Kassetten, das waren diese rechteckigen Plastikhüllen mit zwei Löchern drinnen und in ihnen gab es dünnes, braunes Magnetband, das sich gerne mal am Tonkopf verhedderte. Ach, war das schön: Das Tonband aus der Kassette ziehen und als braunes Lametta aufhängen. Aber das ist vorbei. Die Kassette ist ziemlich tot. Und so ist es nur logisch, dass Sony nun die Herstellung des Kassetten-Walkmans einstellt.

Nun, da dieser Kultgegenstand verschwunden ist, in Frankfurts Innenstadt gibt einen Bettler, der hat noch so einen und scheinbar eine Kassette und den ganzen Tag die Kopfhörer auf und manchmal kann man hören, dass er tatsächlich Musik hört, geht das Abendland dann ja vielleicht wirklich unter. Oder ist es der iPod, das Subnotebook, das Privatfernsehen oder gar die »Gratiskultur« im Internet, die das Abendland gerade jetzt gefährden?

Wir haben den Kassetten-Walkman überlebt. Im Rückblick kommt mit seinem Verschwinden sogar Melancholie auf, hatten wir uns doch schließlich mit ihm angefreundet, als die Lieder im Radio noch ohne in die Lieder rein sprechende Moderatoren ausgespielt wurden, als wir an den Kassettengeräten saßen und jedes Mal fluchten, wenn wir eine Zehntel Sekunde zu spät die Aufnahme gestartet oder gestoppt hatten…

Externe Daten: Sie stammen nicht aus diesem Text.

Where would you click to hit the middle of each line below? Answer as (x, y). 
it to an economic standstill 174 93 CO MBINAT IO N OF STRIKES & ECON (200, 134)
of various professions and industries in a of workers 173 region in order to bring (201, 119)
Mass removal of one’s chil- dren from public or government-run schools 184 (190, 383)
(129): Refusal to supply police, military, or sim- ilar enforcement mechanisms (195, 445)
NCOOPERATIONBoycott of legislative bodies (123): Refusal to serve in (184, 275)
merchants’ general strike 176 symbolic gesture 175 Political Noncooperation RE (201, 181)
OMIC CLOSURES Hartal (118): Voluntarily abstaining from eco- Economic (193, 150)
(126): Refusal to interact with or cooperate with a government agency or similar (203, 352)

Das Ende hat sich schon seit längerem abgezeichnet: Als erste CD-Walkmen auf den Markt kamen, als die geniale, aber sich wirklich durchsetzende Mini-Disc digitale Audioaufnahmen ermöglichte, als der MP3-Player aufkam, als der iPod am 23. Oktober 2001 erschien. Die Kassette war eine Zwischenstation auf dem Evolutionsweg hin zum Homo Sapiens Digitalittis, wie einst das Grammophon, die Schellackplatte… Nur Vinyl-Platten haben überlebt, sind zum Kult geworden. Und in Zukunft? Das Abendland wird weiter dauernd untergehen, bis dann mal jemand sagen kann, er habe es ja schon immer gesagt, die Jugend wird, wie schon seit Jahrtausenden, ständig neuen, die Kultur gefährdenden Einflüssen ausgesetzt und wird die Jugend nach sich wiederum solchen die Kultur gefährdenden Einflüssen ausgesetzt sehen und diese wird wieder…

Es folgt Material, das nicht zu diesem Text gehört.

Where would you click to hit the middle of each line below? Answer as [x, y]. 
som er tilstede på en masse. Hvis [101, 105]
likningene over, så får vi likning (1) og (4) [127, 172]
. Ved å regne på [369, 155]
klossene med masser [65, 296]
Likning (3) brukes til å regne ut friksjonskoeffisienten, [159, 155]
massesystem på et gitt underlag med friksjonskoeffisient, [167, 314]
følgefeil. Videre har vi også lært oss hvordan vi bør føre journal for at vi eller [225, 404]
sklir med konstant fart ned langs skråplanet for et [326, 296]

Wir haben dich überlebt, lieber Kassetten-Walkman. Wir hören noch. Und manche werden melancholisch, dass diese Zeit nun vorbei ist. Aber die Polaroid-Kamera war ja auch schon für tot erklärt worden, die Schallplatte galt als überholt und sogar den Bleistift benutzen wir nach wie vor (gerne).

Die Kultur geht weiter, die Musik geht weiter, der Kulturverfall geht weiter, das „Die Jugend wird immer schlimmer“ geht weiter, das Schreiben geht weiter, das Nicht-Gerne-Lesen geht weiter, die Leseratten gibt es weiter…

Lieber Kassetten-Walkman, mach’s gut. Bis bald – oder?